== Records for the task ==

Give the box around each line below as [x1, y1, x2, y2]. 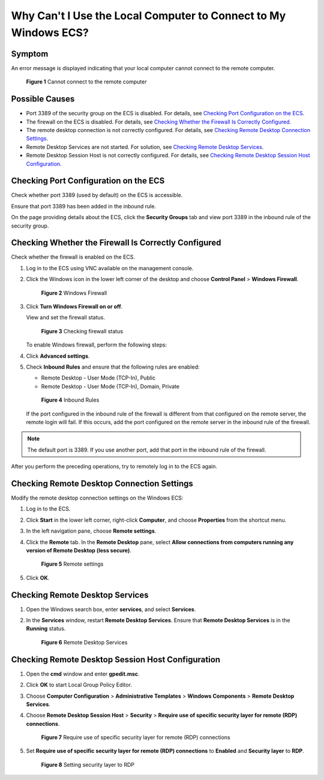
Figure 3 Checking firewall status [41, 327, 123, 334]
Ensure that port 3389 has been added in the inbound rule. [11, 202, 156, 210]
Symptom [11, 49, 49, 59]
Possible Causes [11, 94, 75, 104]
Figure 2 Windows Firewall [41, 289, 107, 297]
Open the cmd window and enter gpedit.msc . [26, 670, 140, 677]
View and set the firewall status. [26, 314, 105, 321]
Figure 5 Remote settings [41, 560, 104, 567]

===

Your answer should consist only of the lines from the one with "View and set" through the end of the data above, reproduced exactly.

View and set the firewall status. [26, 314, 105, 321]
Figure 5 Remote settings [41, 560, 104, 567]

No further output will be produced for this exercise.